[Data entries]
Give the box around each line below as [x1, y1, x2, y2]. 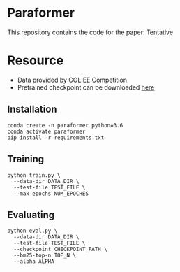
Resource [7, 52, 64, 69]
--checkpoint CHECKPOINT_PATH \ [13, 246, 108, 253]
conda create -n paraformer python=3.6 [7, 122, 123, 129]
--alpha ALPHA [13, 258, 54, 265]
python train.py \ [7, 171, 61, 179]
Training [7, 153, 45, 165]
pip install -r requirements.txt [7, 134, 105, 141]
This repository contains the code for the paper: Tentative [7, 28, 173, 36]
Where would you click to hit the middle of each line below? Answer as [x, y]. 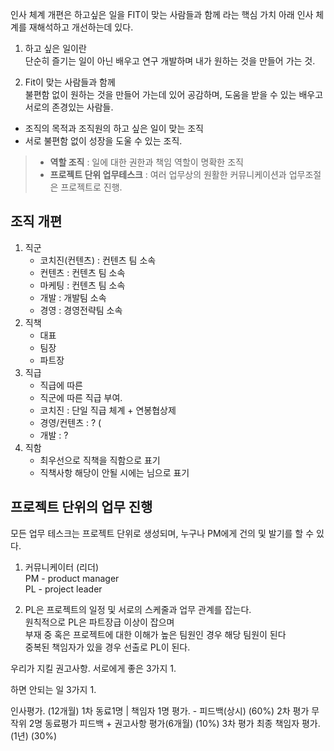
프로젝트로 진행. [91, 187]
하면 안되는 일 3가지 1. [53, 689]
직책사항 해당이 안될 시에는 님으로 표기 [114, 472]
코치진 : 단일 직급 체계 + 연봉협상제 [108, 410]
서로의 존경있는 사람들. [69, 107]
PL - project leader [63, 589]
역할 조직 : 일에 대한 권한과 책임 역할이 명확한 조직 [146, 162]
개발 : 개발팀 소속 [73, 297]
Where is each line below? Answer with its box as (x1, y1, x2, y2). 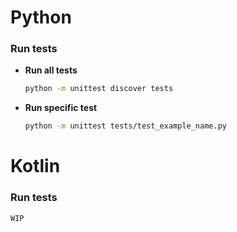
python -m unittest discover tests (24, 84, 174, 94)
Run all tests (24, 64, 78, 76)
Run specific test (24, 102, 98, 114)
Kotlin (10, 155, 61, 178)
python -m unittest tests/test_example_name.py (24, 121, 227, 131)
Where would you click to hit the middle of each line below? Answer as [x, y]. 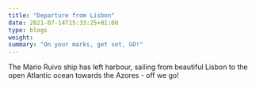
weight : [21, 37]
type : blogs [28, 30]
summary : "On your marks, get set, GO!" [76, 45]
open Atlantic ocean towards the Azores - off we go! [94, 75]
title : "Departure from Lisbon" [61, 15]
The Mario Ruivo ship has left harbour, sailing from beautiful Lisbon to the [128, 67]
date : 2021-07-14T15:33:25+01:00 [63, 23]
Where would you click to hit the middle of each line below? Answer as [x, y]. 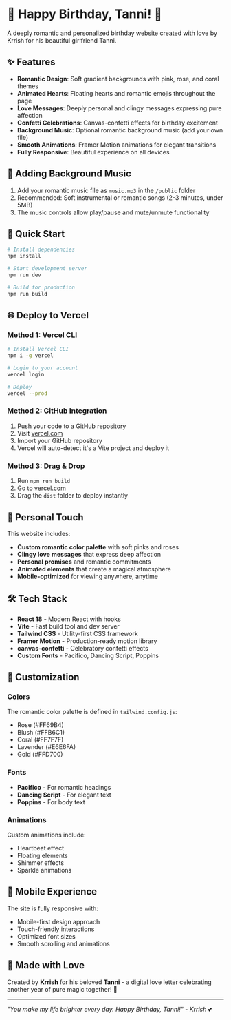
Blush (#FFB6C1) [41, 733]
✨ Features [31, 62]
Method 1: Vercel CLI [42, 335]
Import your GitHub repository [60, 440]
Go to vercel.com [42, 488]
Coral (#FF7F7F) [40, 739]
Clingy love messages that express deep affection [89, 554]
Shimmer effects [40, 863]
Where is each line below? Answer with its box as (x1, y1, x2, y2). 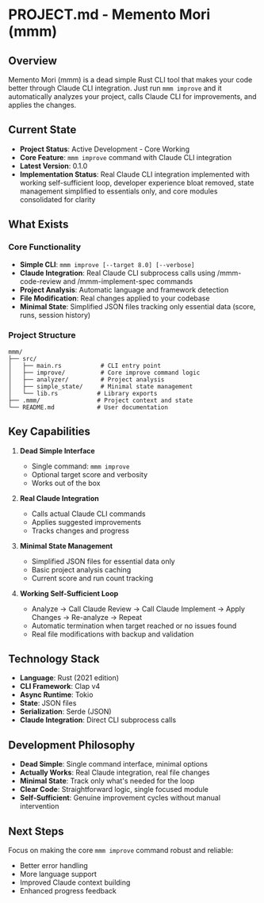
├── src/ (8, 354, 37, 362)
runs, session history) (19, 310, 91, 319)
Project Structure (8, 330, 76, 341)
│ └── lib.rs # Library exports (8, 389, 158, 397)
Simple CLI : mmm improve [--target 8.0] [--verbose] (19, 259, 196, 269)
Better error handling (19, 861, 89, 870)
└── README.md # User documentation (8, 403, 169, 411)
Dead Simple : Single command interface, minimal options (19, 760, 209, 769)

__Task directions__:
Transcribe the lines above exactly, beginning at the one with "역할 조직 : 일에 대한 권한과 책임 역할이 명확한 조직 [146, 162]" and ending at the one with "python -m unittest tests/test_example_name.py". Include both; exclude the pictures.

__Solution to this task__:
역할 조직 : 일에 대한 권한과 책임 역할이 명확한 조직 [146, 162]
개발 : 개발팀 소속 [73, 297]
Where is each line below? Answer with its box as (x1, y1, x2, y2). 
python -m unittest discover tests (24, 84, 174, 94)
Run all tests (24, 64, 78, 76)
Run specific test (24, 102, 98, 114)
Kotlin (10, 155, 61, 178)
python -m unittest tests/test_example_name.py (24, 121, 227, 131)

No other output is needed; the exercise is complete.